[Problem requirements]
The line containing "exemplo: adoção de" marks the end: quote every line from the start of the records below through it, word for word.

[Entries provided]
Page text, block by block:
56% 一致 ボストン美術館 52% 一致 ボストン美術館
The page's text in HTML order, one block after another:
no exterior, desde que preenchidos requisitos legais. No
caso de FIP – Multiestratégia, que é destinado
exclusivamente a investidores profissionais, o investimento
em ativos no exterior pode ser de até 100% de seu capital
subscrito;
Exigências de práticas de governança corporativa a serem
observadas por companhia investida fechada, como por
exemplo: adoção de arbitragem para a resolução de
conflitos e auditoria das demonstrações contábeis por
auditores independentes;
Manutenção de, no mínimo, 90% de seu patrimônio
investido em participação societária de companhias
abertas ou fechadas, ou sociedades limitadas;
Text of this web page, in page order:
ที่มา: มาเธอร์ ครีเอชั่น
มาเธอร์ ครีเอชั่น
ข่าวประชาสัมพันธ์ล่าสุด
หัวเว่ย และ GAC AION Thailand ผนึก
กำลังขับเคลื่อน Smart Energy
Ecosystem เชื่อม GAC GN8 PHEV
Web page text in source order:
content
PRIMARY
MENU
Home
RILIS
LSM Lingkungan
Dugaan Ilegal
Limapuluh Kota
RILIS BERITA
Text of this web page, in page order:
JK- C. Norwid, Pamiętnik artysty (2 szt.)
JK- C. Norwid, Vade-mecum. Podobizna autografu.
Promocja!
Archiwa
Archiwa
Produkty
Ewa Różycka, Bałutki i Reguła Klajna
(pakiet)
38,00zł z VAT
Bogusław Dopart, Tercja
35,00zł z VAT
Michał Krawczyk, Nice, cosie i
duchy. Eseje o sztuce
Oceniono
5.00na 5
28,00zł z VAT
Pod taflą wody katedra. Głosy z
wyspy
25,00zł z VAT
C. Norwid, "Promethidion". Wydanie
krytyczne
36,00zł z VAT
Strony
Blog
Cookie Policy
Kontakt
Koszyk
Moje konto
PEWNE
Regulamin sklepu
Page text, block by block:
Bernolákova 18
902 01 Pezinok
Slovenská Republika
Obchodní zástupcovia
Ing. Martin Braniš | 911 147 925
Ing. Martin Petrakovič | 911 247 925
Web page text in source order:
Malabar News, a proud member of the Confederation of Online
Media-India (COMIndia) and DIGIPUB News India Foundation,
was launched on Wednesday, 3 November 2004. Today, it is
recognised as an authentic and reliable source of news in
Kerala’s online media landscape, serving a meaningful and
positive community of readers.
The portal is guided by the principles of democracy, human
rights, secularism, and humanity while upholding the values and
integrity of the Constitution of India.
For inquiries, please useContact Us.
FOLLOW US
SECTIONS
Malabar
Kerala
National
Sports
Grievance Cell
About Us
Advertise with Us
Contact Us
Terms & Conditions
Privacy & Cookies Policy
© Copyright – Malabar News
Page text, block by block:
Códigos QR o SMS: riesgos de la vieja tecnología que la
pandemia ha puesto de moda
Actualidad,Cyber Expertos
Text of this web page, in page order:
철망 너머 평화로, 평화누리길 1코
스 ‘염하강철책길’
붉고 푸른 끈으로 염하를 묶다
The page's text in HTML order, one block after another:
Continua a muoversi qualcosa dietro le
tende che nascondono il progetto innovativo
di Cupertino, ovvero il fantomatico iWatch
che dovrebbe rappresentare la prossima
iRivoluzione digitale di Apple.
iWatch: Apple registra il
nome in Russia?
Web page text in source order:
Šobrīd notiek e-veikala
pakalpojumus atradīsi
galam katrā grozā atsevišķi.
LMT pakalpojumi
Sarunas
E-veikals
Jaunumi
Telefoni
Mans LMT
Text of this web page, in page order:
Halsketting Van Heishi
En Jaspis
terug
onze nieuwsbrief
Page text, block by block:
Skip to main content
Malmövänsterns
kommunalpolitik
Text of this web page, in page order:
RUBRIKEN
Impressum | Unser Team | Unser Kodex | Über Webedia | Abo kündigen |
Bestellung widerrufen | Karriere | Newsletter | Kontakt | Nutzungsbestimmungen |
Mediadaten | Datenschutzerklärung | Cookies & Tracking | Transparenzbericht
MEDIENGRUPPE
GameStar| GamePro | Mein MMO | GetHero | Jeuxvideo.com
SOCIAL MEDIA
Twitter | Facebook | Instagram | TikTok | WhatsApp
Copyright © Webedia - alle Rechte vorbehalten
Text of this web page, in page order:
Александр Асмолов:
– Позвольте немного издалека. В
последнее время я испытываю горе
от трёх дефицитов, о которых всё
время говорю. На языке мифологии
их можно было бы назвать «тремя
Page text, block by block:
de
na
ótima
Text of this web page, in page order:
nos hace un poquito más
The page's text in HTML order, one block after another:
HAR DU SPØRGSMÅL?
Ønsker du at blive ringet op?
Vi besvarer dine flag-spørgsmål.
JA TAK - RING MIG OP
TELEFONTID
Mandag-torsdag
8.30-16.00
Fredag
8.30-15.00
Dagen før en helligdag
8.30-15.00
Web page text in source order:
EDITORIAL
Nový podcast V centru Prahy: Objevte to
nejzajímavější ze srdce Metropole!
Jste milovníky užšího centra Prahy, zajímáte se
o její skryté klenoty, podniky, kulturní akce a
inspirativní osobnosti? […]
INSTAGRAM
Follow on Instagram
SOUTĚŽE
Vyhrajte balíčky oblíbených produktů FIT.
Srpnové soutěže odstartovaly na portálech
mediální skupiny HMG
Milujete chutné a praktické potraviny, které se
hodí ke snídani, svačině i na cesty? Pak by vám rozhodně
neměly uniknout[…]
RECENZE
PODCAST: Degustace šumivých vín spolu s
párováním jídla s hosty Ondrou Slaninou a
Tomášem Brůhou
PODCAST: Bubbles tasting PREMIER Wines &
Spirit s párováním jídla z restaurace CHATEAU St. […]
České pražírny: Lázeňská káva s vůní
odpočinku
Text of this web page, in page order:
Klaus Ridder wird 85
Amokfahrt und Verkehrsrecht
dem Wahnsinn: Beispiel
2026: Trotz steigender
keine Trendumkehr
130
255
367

[Output of the task]
Page text, block by block:
56% 一致 ボストン美術館 52% 一致 ボストン美術館
The page's text in HTML order, one block after another:
no exterior, desde que preenchidos requisitos legais. No
caso de FIP – Multiestratégia, que é destinado
exclusivamente a investidores profissionais, o investimento
em ativos no exterior pode ser de até 100% de seu capital
subscrito;
Exigências de práticas de governança corporativa a serem
observadas por companhia investida fechada, como por
exemplo: adoção de arbitragem para a resolução de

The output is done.